Listen to music that you don’t understand

Play any popular number on a gig and you’ll get applause as soon as the audience recognises it. Some artists thrive on this, notably James Taylor, who has sung the same old stuff for 45 years and still smiles and makes it fresh.

People respond to memories evoked by the music rather than the music in the moment. This is clear if you ever play in a covers band. Better play Jeff Beck’s solo on Hi Ho Silver Lining note perfect or the audience will drift away. What’s required is reproduction, not improvisation. Changing the music makes it wrong and it is no longer as effective. The content of the music is not relevant; the music is only a key to a remembered mood.

There’s nothing wrong with using music for the comfort or nostalgia that it offers, but as a musician you aren’t going to learn much. Sure you can listen to Kind Of Blue for the umpteenth time and marvel at the musicianship, at how modern it sounds, at the beauty of the music. But you don’t really need a recording for that. It’s there in your head. Try it, lie in bed and hear All Blues or Freddie Freeloader in your mind. Of course there’s always more to learn from that album but there’s a whole world of other stuff out there to learn from.

At a jazz summer school a woman told me how much she hated the playing of one of the tutors. I told him about this and he said that it was good to have evoked such a strong response in someone. That’s deep. If you hear new music that has no discomfort, or challenge, or  unfamiliarity or excitement, then it’s not really new, it’s easy listening. Areas of music that you don’t understand require work, concentration, familiarisation. If you don’t listen you’ll never find out if there’s something there for you.

People new to learning jazz struggle with this. Everywhere they look there is stuff that is new, unfamiliar, challenging. Where to start? What I did at this point in my development was to ask each of the players that I admired the most (particularly the tutors on jazz courses that I attended) to recommend two or three favourite albums. And then I would work hard at listening to what they recommended. At the beginning, I had to suspend the concept of enjoyment, and simply tried to attend to what was going on. Over time I began to understand the music. At the start, most of it sounded like my friend Jim’s idea of jazz: three people starting together, playing three different tunes, and then miraculously ending together. Over time it started to make sense.

But there’s another side to this. At a drunken party, someone said to me that all jazz is self-indulgent. I said that’s like saying that everything said in Italian is self-indulgent. Well actually I didn’t. I was too drunk at the time, and thought of that next morning, as you do. I wished I had said it. The conversation stuck in my mind, and coming back to it I can see both sides of the discussion. The audience may want to hear stuff that is familiar. You are doing no-one any favours by speaking in a language that the audience doesn’t understand. If music isn’t about evoking a response in other people, then it’s about evoking a response in yourself. Which is definitely self-indulgent.

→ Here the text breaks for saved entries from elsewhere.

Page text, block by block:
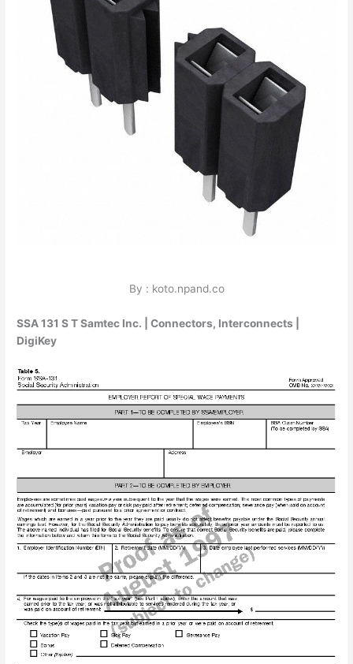
By : koto.npand.co
SSA 131 S T Samtec Inc. | Connectors, Interconnects |
DigiKey
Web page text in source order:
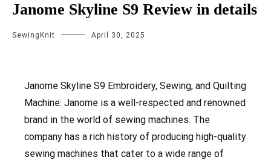
Janome Skyline S9 Review in details
SewingKnit April 30, 2025
Janome Skyline S9 Embroidery, Sewing, and Quilting
Machine: Janome is a well-respected and renowned
brand in the world of sewing machines. The
company has a rich history of producing high-quality
sewing machines that cater to a wide range of
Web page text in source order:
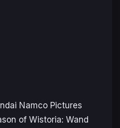
Namco Pictures
of Wistoria: Wand
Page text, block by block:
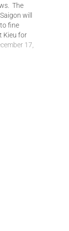
The
will
fine
Kieu for
rules.
at the
of video
17,
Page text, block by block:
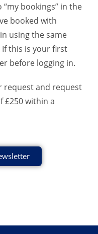
bookings” in the
booked with
using the same
this is your first
before logging in.
request and request
£250 within a
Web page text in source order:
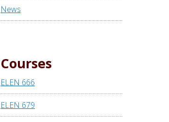
News
Courses
ELEN 666
ELEN 679
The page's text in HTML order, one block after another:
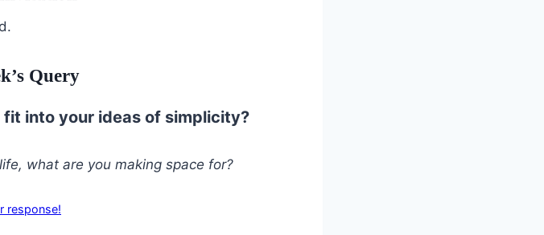
Query
into your ideas of simplicity?
what are you making space for?
response!
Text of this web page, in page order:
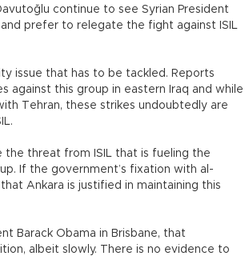
continue to see Syrian President
prefer to relegate the fight against ISIL
issue that has to be tackled. Reports
against this group in eastern Iraq and while
Tehran, these strikes undoubtedly are
the threat from ISIL that is fueling the
If the government’s fixation with al-
Ankara is justified in maintaining this
Barack Obama in Brisbane, that
albeit slowly. There is no evidence to
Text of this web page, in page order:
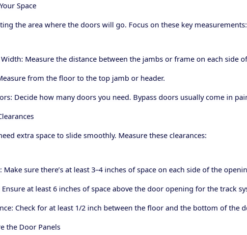
Space
the area where the doors will go. Focus on these key measurements:
Measure the distance between the jambs or frame on each side
from the floor to the top jamb or header.
Decide how many doors you need. Bypass doors usually come in
extra space to slide smoothly. Measure these clearances:
Make sure there’s at least 3–4 inches of space on each side of the
Ensure at least 6 inches of space above the door opening for the track
Check for at least 1/2 inch between the floor and the bottom of the
the Door Panels
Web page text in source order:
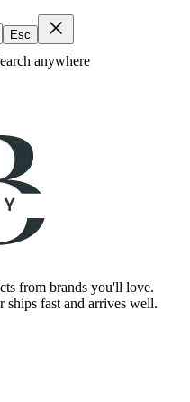
Esc
anywhere
from brands you'll love.
fast and arrives well.
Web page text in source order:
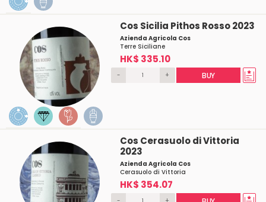
Cos Sicilia Pithos Rosso 2023
Azienda Agricola Cos
Terre Siciliane
HK$ 335.10
- + BUY
Cos Cerasuolo di Vittoria
2023
Azienda Agricola Cos
Cerasuolo di Vittoria
HK$ 354.07
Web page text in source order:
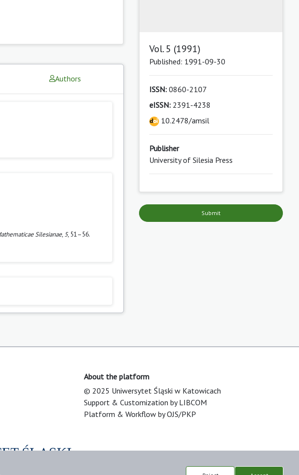
Authors
Silesianae, 5, 51–56.
Vol. 5 (1991)
Published: 1991-09-30
ISSN:0860-2107
eISSN:2391-4238
10.2478/amsil
Publisher
University of Silesia Press
Submit
About the platform
© 2025 Uniwersytet Śląski w Katowicach
Support & Customization by LIBCOM
Platform & Workflow by OJS/PKP
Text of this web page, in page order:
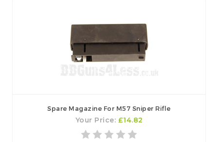
Spare Magazine For M57 Sniper Rifle
Your Price: £14.82
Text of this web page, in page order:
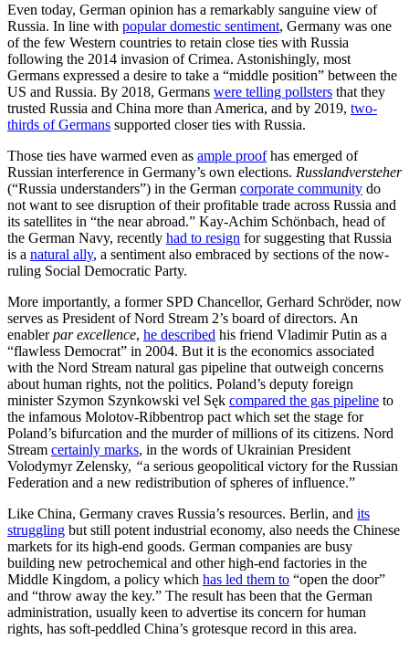
Even today, German opinion has a remarkably sanguine view of
Russia. In line with popular domestic sentiment, Germany was one
of the few Western countries to retain close ties with Russia
following the 2014 invasion of Crimea. Astonishingly, most
Germans expressed a desire to take a “middle position” between the
US and Russia. By 2018, Germans were telling pollsters that they
trusted Russia and China more than America, and by 2019, two-
thirds of Germans supported closer ties with Russia.
Those ties have warmed even as ample proofhas emerged of
Russian interference in Germany’s own elections. Russlandversteher
(“Russia understanders”) in the German corporate community do
not want to see disruption of their profitable trade across Russia and
its satellites in “the near abroad.” Kay-Achim Schönbach, head of
the German Navy, recently had to resign for suggesting that Russia
is a natural ally, a sentiment also embraced by sections of the now-
ruling Social Democratic Party.
More importantly, a former SPD Chancellor, Gerhard Schröder, now
serves as President of Nord Stream 2’s board of directors. An
enablerpar excellence, he described his friend Vladimir Putin as a
“flawless Democrat” in 2004. But it is the economics associated
with the Nord Stream natural gas pipeline that outweigh concerns
about human rights, not the politics. Poland’s deputy foreign
minister Szymon Szynkowski vel Sęk compared the gas pipeline to
the infamous Molotov-Ribbentrop pact which set the stage for
Poland’s bifurcation and the murder of millions of its citizens. Nord
Stream certainly marks, in the words of Ukrainian President
Volodymyr Zelensky, “a serious geopolitical victory for the Russian
Federation and a new redistribution of spheres of influence.”
Like China, Germany craves Russia’s resources. Berlin, and its
struggling but still potent industrial economy, also needs the Chinese
markets for its high-end goods. German companies are busy
building new petrochemical and other high-end factories in the
Middle Kingdom, a policy which has led them to “open the door”
and “throw away the key.” The result has been that the German
administration, usually keen to advertise its concern for human
rights, has soft-peddled China’s grotesque record in this area.
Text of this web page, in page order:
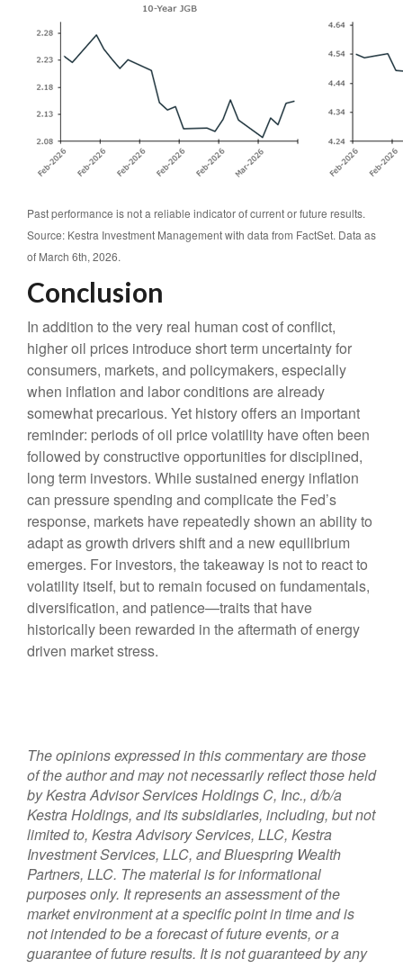
Past performance is not a reliable indicator of current or future results.
Source: Kestra Investment Management with data from FactSet. Data as
of March 6th, 2026.
Conclusion
In addition to the very real human cost of conflict,
higher oil prices introduce short term uncertainty for
consumers, markets, and policymakers, especially
when inflation and labor conditions are already
somewhat precarious. Yet history offers an important
reminder: periods of oil price volatility have often been
followed by constructive opportunities for disciplined,
long term investors. While sustained energy inflation
can pressure spending and complicate the Fed’s
response, markets have repeatedly shown an ability to
adapt as growth drivers shift and a new equilibrium
emerges. For investors, the takeaway is not to react to
volatility itself, but to remain focused on fundamentals,
diversification, and patience—traits that have
historically been rewarded in the aftermath of energy
driven market stress.
The opinions expressed in this commentary are those
of the author and may not necessarily reflect those held
by Kestra Advisor Services Holdings C, Inc., d/b/a
Kestra Holdings, and its subsidiaries, including, but not
limited to, Kestra Advisory Services, LLC, Kestra
Investment Services, LLC, and Bluespring Wealth
Partners, LLC. The material is for informational
purposes only. It represents an assessment of the
market environment at a specific point in time and is
not intended to be a forecast of future events, or a
guarantee of future results. It is not guaranteed by any
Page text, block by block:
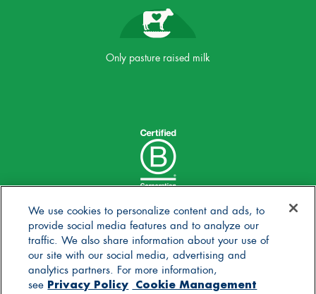
Only pasture raised milk
We use cookies to personalize content and ads, to
provide social media features and to analyze our
traffic. We also share information about your use of
our site with our social media, advertising and
analytics partners. For more information,
see Privacy Policy Cookie Management
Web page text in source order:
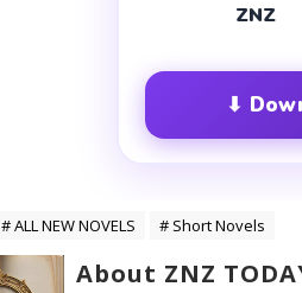
ZNZ
⬇
# ALL NEW NOVELS # Short Novels
About ZNZ
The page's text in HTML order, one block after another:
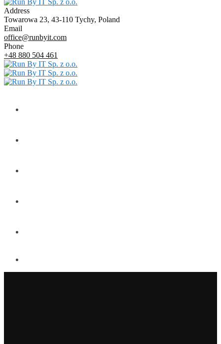
Address
Towarowa 23, 43-110 Tychy, Poland
Email
office@runbyit.com
Phone
+48 880 504 461
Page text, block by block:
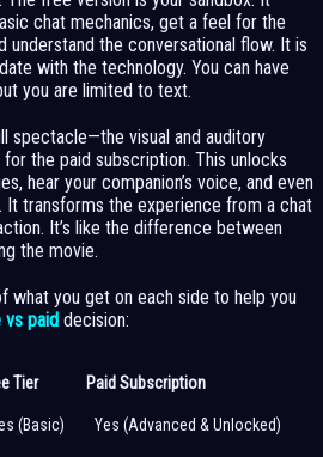
chat mechanics, get a feel for the
understand the conversational flow. It is
with the technology. You can have
you are limited to text.
spectacle—the visual and auditory
the paid subscription. This unlocks
hear your companion’s voice, and even
transforms the experience from a chat
It’s like the difference between
the movie.
what you get on each side to help you
vs paid decision:
Tier Paid Subscription
(Basic) Yes (Advanced & Unlocked)
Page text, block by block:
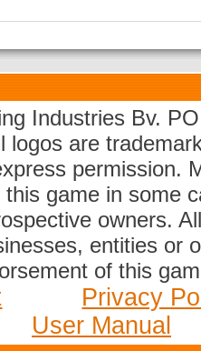
Industries Bv.
logos are
permission.
game in some
owners.
entities or
of this
Privacy
User Manual
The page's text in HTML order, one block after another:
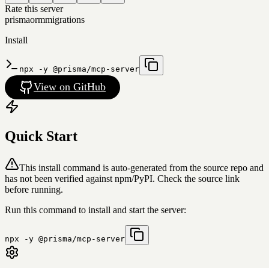
Rate this server
prismaormmigrations
Install
npx -y @prisma/mcp-server
View on GitHub
Quick Start
This install command is auto-generated from the source repo and
has not been verified against npm/PyPI. Check the source link
before running.
Run this command to install and start the server:
npx -y @prisma/mcp-server
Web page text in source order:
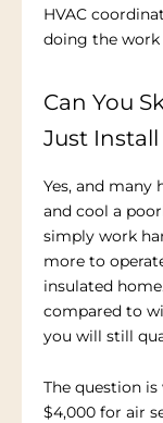
HVAC
doing the
Can You
Just
Yes, and
and cool a
simply work
more to
insulated
compared to
you will still
The question
$4,000 for air
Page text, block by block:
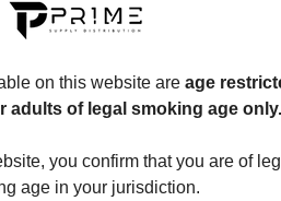
on this website are age
adults of legal smoking age only.
you confirm that you are of
age in your jurisdiction.
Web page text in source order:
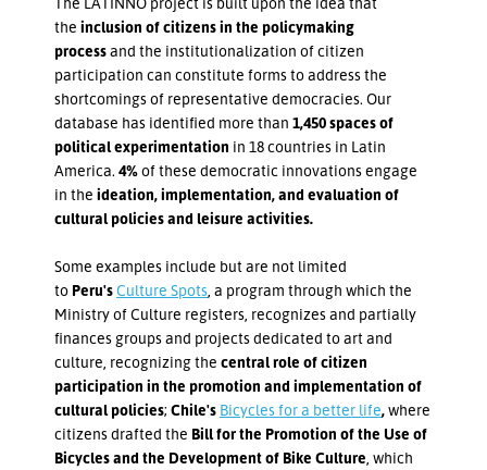
the inclusion of citizens in the policymaking
processand the institutionalization of citizen
participation can constitute forms to address the
shortcomings of representative democracies. Our
database has identified more than 1,450 spaces of
political experimentation in 18 countries in Latin
America. 4%of these democratic innovations engage
in the ideation, implementation, and evaluation of
cultural policies and leisure activities.
Some examples include but are not limited
to Peru'sCulture Spots , a program through which the
Ministry of Culture registers, recognizes and partially
finances groups and projects dedicated to art and
culture, recognizing the central role of citizen
participation in the promotion and implementation of
cultural policies; Chile's Bicycles for a better life,where
citizens drafted the Bill for the Promotion of the Use of
Bicycles and the Development of Bike Culture , which

And then there’s that row when Pat Metheny ranted about Kenny G recording himself over Louis Armstrong’s It’s A wonderful World:

There ARE some things that are sacred – and amongst any musician that has ever attempted to address jazz at even the most basic of levels, Louis Armstrong and his music is hallowed ground. To ignore this trespass is to agree that NOTHING any musician has attempted to do with their life in music has any intrinsic value – and I refuse to do that.

Here Pat is making music into a religion. Louis was a popular musician and It’s a Wonderful World is a pop song. How is it any more sacred than any other music that’s been sampled and recycled in the last 30 years?

OK, so let’s allow that Louis Armstrong is sacred to Pat. Saying that people may not do anything with his sacred music sounds dangerously close to the current Orthodox Anglican argument about gay marriage – you may not marry whoever you want because it offends my religious rules.

I’d prefer to say that I don’t appreciate Kenny G’s music and leave it at that. It ought not to offend me if other people like it, and if it does, I’ll try to keep that to myself. But it reminds me also that popular acclaim is the last thing that I want for my music.